Inner Joins (The Default)
An inner join keeps only observations that appear in both datasets.
merged_inner <- merge(citizenship, unemployment, by = "county_fips")What this does:
Matches rows where
county_fipsis the sameDrops counties missing from either dataset
This is the default behavior of merge().
Interpretation:
“Keep only counties for which we have complete information.”
Initially, both datasets have 3 observations. After the join, only 2 observations are left because there are only 2 observations in both datasets.
Outer Joins
Sometimes we want to keep observations even if information is missing in one dataset.
Left Join
Keeps all observations from the first (x) dataset.
merged_left <- merge(
citizenship,
unemployment,
by = "county_fips",
all.x = TRUE
)Counties missing unemployment data will have NA values.
This merge results in a dataset with 3 observations - all of the observations in the x dataset.
Left Join
Keeps all observations from the first (x) dataset.
merged_left <- merge(
citizenship,
unemployment,
by = "county_fips",
all.y = TRUE
)Full Join
Keeps all observations from both datasets.
merged_full <- merge(
citizenship,
unemployment,
by = "county_fips",
all = TRUE
)Interpretation:
“Keep everything, even if some variables are missing.”
Merging When Key Names Differ
Often, the same identifier has different names in different datasets.
Example:
citizenship <- data.frame(
fips = c(53063, 53067, 53082),
noncitizen_share = c(0.06, 0.12, 0.04)
)
unemployment <- data.frame(
county_fips = c(53063, 53067, 53075),
unemployment_rate = c(4.1, 5.3, 3.8)
)We now specify the key variables separately:
merged <- merge(
citizenship,
unemployment,
by.x = "fips",
by.y = "county_fips"
)Merging on Multiple Variables
Sometimes a single variable is not enough to uniquely identify observations.

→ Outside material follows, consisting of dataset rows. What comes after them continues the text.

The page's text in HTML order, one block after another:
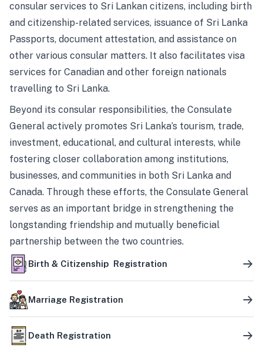
consular services to Sri Lankan citizens, including birth
and citizenship-related services, issuance of Sri Lanka
Passports, document attestation, and assistance on
other various consular matters. It also facilitates visa
services for Canadian and other foreign nationals
travelling to Sri Lanka.
Beyond its consular responsibilities, the Consulate
General actively promotes Sri Lanka’s tourism, trade,
investment, educational, and cultural interests, while
fostering closer collaboration among institutions,
businesses, and communities in both Sri Lanka and
Canada. Through these efforts, the Consulate General
serves as an important bridge in strengthening the
longstanding friendship and mutually beneficial
partnership between the two countries.
Birth & Citizenship Registration
Marriage Registration
Death Registration
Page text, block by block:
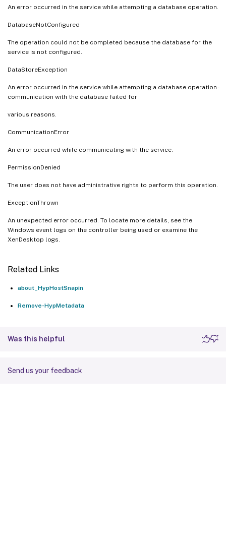
An error occurred in the service while attempting a database operation.
DatabaseNotConfigured
The operation could not be completed because the database for the
service is not configured.
DataStoreException
An error occurred in the service while attempting a database operation -
communication with the database failed for
various reasons.
CommunicationError
An error occurred while communicating with the service.
PermissionDenied
The user does not have administrative rights to perform this operation.
ExceptionThrown
An unexpected error occurred. To locate more details, see the
Windows event logs on the controller being used or examine the
XenDesktop logs.
Related Links
about_HypHostSnapin
Remove-HypMetadata
Was this helpful
Send us your feedback
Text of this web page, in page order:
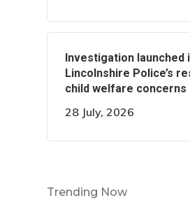
Investigation launched
Lincolnshire Police’s
child welfare concerns
28 July, 2026
Trending Now
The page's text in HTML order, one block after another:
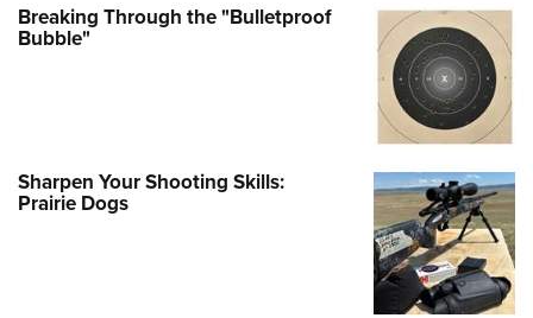
Breaking Through the "Bulletproof
Bubble"
Sharpen Your Shooting Skills:
Prairie Dogs
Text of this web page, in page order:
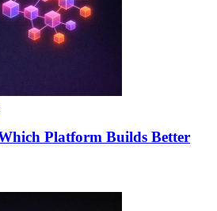
Platform Builds Better
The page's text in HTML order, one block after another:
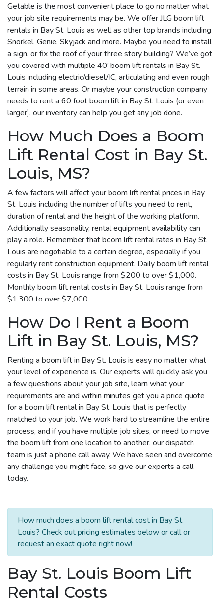
Getable is the most convenient place to go no matter what
your job site requirements may be. We offer JLG boom lift
rentals in Bay St. Louis as well as other top brands including
Snorkel, Genie, Skyjack and more. Maybe you need to install
a sign, or fix the roof of your three story building? We’ve got
you covered with multiple 40’ boom lift rentals in Bay St.
Louis including electric/diesel/IC, articulating and even rough
terrain in some areas. Or maybe your construction company
needs to rent a 60 foot boom lift in Bay St. Louis (or even
larger), our inventory can help you get any job done.
How Much Does a Boom
Lift Rental Cost in Bay St.
Louis, MS?
A few factors will affect your boom lift rental prices in Bay
St. Louis including the number of lifts you need to rent,
duration of rental and the height of the working platform.
Additionally seasonality, rental equipment availability can
play a role. Remember that boom lift rental rates in Bay St.
Louis are negotiable to a certain degree, especially if you
regularly rent construction equipment. Daily boom lift rental
costs in Bay St. Louis range from $200 to over $1,000.
Monthly boom lift rental costs in Bay St. Louis range from
$1,300 to over $7,000.
How Do I Rent a Boom
Lift in Bay St. Louis, MS?
Renting a boom lift in Bay St. Louis is easy no matter what
your level of experience is. Our experts will quickly ask you
a few questions about your job site, learn what your
requirements are and within minutes get you a price quote
for a boom lift rental in Bay St. Louis that is perfectly
matched to your job. We work hard to streamline the entire
process, and if you have multiple job sites, or need to move
the boom lift from one location to another, our dispatch
team is just a phone call away. We have seen and overcome
any challenge you might face, so give our experts a call
today.
How much does a boom lift rental cost in Bay St.
Louis? Check out pricing estimates below or call or
request an exact quote right now!
Bay St. Louis Boom Lift
Rental Costs
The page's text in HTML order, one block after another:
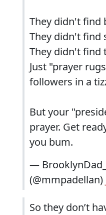
They didn't find
They didn't find
They didn't find
Just "prayer
followers in a
But your
prayer. Get
you bum.
—
(@mmpadellan)
So they don’t
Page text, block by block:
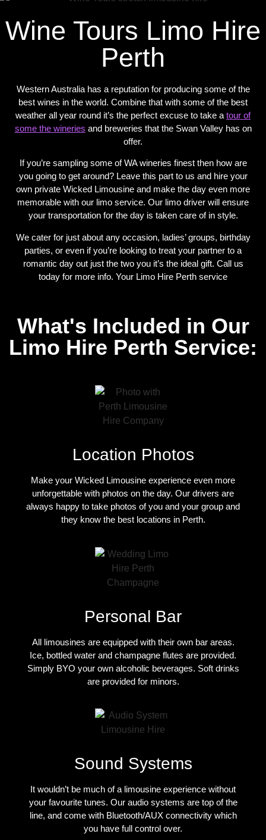
Wine Tours Limo Hire
Perth
Western Australia has a reputation for producing some of the
best wines in the world. Combine that with some of the best
weather all year round it’s the perfect excuse to take a tour of
some the wineries and breweries that the Swan Valley has on
offer.
If you’re sampling some of WA wineries finest then how are
you going to get around? Leave this part to us and hire your
own private Wicked Limousine and make the day even more
memorable with our limo service. Our limo driver will ensure
your transportation for the day is taken care of in style.
We cater for just about any occasion, ladies’ groups, birthday
parties, or even if you’re looking to treat your partner to a
romantic day out just the two you it’s the ideal gift. Call us
today for more info. Your Limo Hire Perth service
What's Included in Our
Limo Hire Perth Service:
Location Photos
Make your Wicked Limousine experience even more
unforgettable with photos on the day. Our drivers are
always happy to take photos of you and your group and
they know the best locations in Perth.
Personal Bar
All limousines are equipped with their own bar areas.
Ice, bottled water and champagne flutes are provided.
Simply BYO your own alcoholic beverages. Soft drinks
are provided for minors.
Sound Systems
It wouldn’t be much of a limousine experience without
your favourite tunes. Our audio systems are top of the
line, and come with Bluetooth/AUX connectivity which
you have full control over.
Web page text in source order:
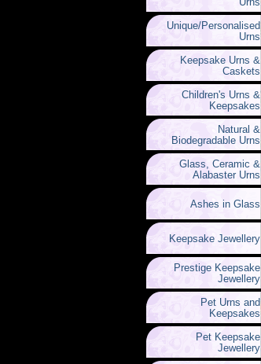
Unique/Personalised
Urns
Keepsake Urns &
Caskets
Children's Urns &
Keepsakes
Natural &
Biodegradable Urns
Glass, Ceramic &
Alabaster Urns
Ashes in Glass
Keepsake Jewellery
Prestige Keepsake
Jewellery
Pet Urns and
Keepsakes
Pet Keepsake
Jewellery

Example: state–county combinations.
df1 <- data.frame(
state = c("WA", "WA", "OR"),
county = c("Spokane", "King", "Multnomah"),
noncitizen_share = c(0.06, 0.18, 0.14)
)
df2 <- data.frame(
state = c("WA", "WA", "OR"),
county = c("Spokane", "King", "Multnomah"),
median_income = c(62000, 85000, 78000)
)We merge using both variables as keys:
merged <- merge(
df1,
df2,
by = c("state", "county")
)Interpretation:
“Match rows only when both state and county are the same.”
Check Your Merge
After merging, always check:
nrow(df1)[1] 3
nrow(df2)[1] 3
nrow(merged)[1] 3
head(merged) state county noncitizen_share median_income
1 OR Multnomah 0.14 78000
2 WA King 0.18 85000
3 WA Spokane 0.06 62000
summary(merged) state county noncitizen_share median_income
Length:3 Length:3 Min. :0.0600 Min. :62000
Class :character Class :character 1st Qu.:0.1000 1st Qu.:70000
Mode :character Mode :character Median :0.1400 Median :78000
Mean :0.1267 Mean :75000
3rd Qu.:0.1600 3rd Qu.:81500
Max. :0.1800 Max. :85000
Questions to ask:
Did I lose rows unexpectedly?
Do the merged variables look reasonable?
Are there new
NAvalues?
Common Merging Mistakes
Using the wrong key
Forgetting that keys must uniquely identify observations
Accidentally many-to-many merges
Not checking row counts after merging
Merging errors are one of the most common sources of silent data problems.
Exercise
Merge the county citizenship data with the county unemployment data.
Identify the key for each dataset.
Perform an inner join.
Perform a full join.
For each merge, explain which observations are kept and why.